ETH sentiment reads 52% positive, 36% negative. Slightly more cautious than BTC.
#Solana — $80.42 | +1.84% (24h)
SOL is the only green candle in today's three-coin snapshot, and the outperformance versus BTC reaches approximately +1.65% on the day. The 15-minute structure has flipped into a short-term bullish alignment with ADX above 43, confirming trend strength — not just a random bounce. Volume is significantly elevated relative to the 7-day average, and a 4-hour MACD golden cross just printed, which qualifies as a meaningful momentum confirmation in the context of the broader weakness.
Daily CCI has entered oversold territory, and the daily MACD histogram is showing the same divergence seen in BTC — lower price, rising histogram — which typically precedes stabilization or reversal attempts. SOL is also holding above its 15-minute 20-day MA, something BTC and ETH are currently failing to do.
The shadow event overhanging SOL is the Drift Protocol hack. On April 2nd, Drift was exploited for over $285M — more than 50% of its total TVL — making it the largest Solana DeFi exploit since the Wormhole incident. The attacker bridged assets off Solana via CCTP and DRIFT token fell roughly 37% in the aftermath. The damage was contained to Drift specifically, but it raised questions about the security infrastructure of larger Solana DeFi protocols.

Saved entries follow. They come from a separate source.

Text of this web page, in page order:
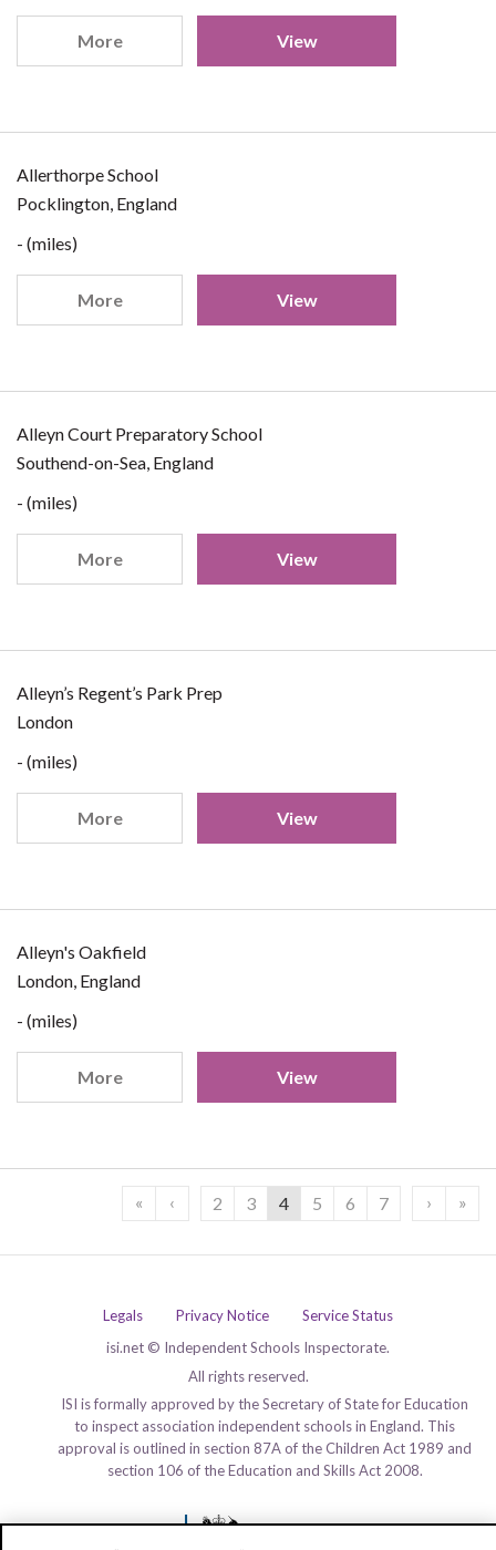
More View
Allerthorpe School
Pocklington, England
- (miles)
More View
Alleyn Court Preparatory School
Southend-on-Sea, England
- (miles)
More View
Alleyn’s Regent’s Park Prep
London
- (miles)
More View
Alleyn's Oakfield
London, England
- (miles)
More View
« ‹ 2 3 4 5 6 7 › »
Legals Privacy Notice
Service Status
isi.net © Independent Schools Inspectorate.
All rights reserved.
ISI is formally approved by the Secretary of State for Education
to inspect association independent schools in England. This
approval is outlined in section 87A of the Children Act 1989 and
section 106 of the Education and Skills Act 2008.

Counterbalancing that: Circle has been minting USDC aggressively on Solana. Over $750M was minted in a single day last week, followed by another $250M+ shortly after. That scale of stablecoin liquidity injection suggests active capital deployment is anticipated on-chain, and the market appears to be reading it as a medium-term bullish signal.

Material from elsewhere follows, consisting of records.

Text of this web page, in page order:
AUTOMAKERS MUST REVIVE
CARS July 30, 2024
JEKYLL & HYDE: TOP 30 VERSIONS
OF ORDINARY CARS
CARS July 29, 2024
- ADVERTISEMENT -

US Solana ETF flows turned net positive today at +15,735 SOL — while BTC and ETH ETFs continued bleeding. Community discussion has increased nearly 70% over the past 3 days relative to the prior period, with sentiment now almost evenly split at 44% positive versus 42% negative.
Summary
BTC is holding technical support while macro pressure persists. ETH is underperforming, weighed by ETF outflows and an uncertain institutional narrative. SOL is leading on the day, backed by volume confirmation and stablecoin liquidity inflows, though the Drift exploit creates a credibility overhang for the ecosystem. The fear and greed index at 9 is extreme fear territory — historically a zone where markets have bottomed, though timing such reversals requires patience and discipline.